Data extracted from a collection
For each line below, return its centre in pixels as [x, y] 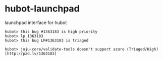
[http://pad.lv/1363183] [31, 53]
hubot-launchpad [42, 9]
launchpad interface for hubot [36, 22]
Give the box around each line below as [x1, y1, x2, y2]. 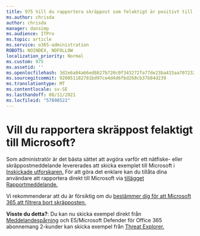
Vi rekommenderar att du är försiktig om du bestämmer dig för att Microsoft [6, 192, 192, 200]
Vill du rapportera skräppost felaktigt [6, 123, 193, 136]
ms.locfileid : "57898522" [6, 97, 70, 103]
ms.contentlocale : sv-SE [6, 86, 68, 92]
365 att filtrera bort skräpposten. [6, 198, 86, 206]
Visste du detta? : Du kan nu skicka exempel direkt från [6, 210, 142, 218]
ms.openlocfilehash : [6, 70, 58, 76]
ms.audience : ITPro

**ACTIVITY:** Could you output exactly the lines from the one containing "Vi rekommenderar att" to the end of the entries above, both included, and no others?

**RESPONSE:**
Vi rekommenderar att du är försiktig om du bestämmer dig för att Microsoft [6, 192, 192, 200]
Vill du rapportera skräppost felaktigt [6, 123, 193, 136]
ms.locfileid : "57898522" [6, 97, 70, 103]
ms.contentlocale : sv-SE [6, 86, 68, 92]
365 att filtrera bort skräpposten. [6, 198, 86, 206]
Visste du detta? : Du kan nu skicka exempel direkt från [6, 210, 142, 218]
ms.openlocfilehash : [6, 70, 58, 76]
ms.audience : ITPro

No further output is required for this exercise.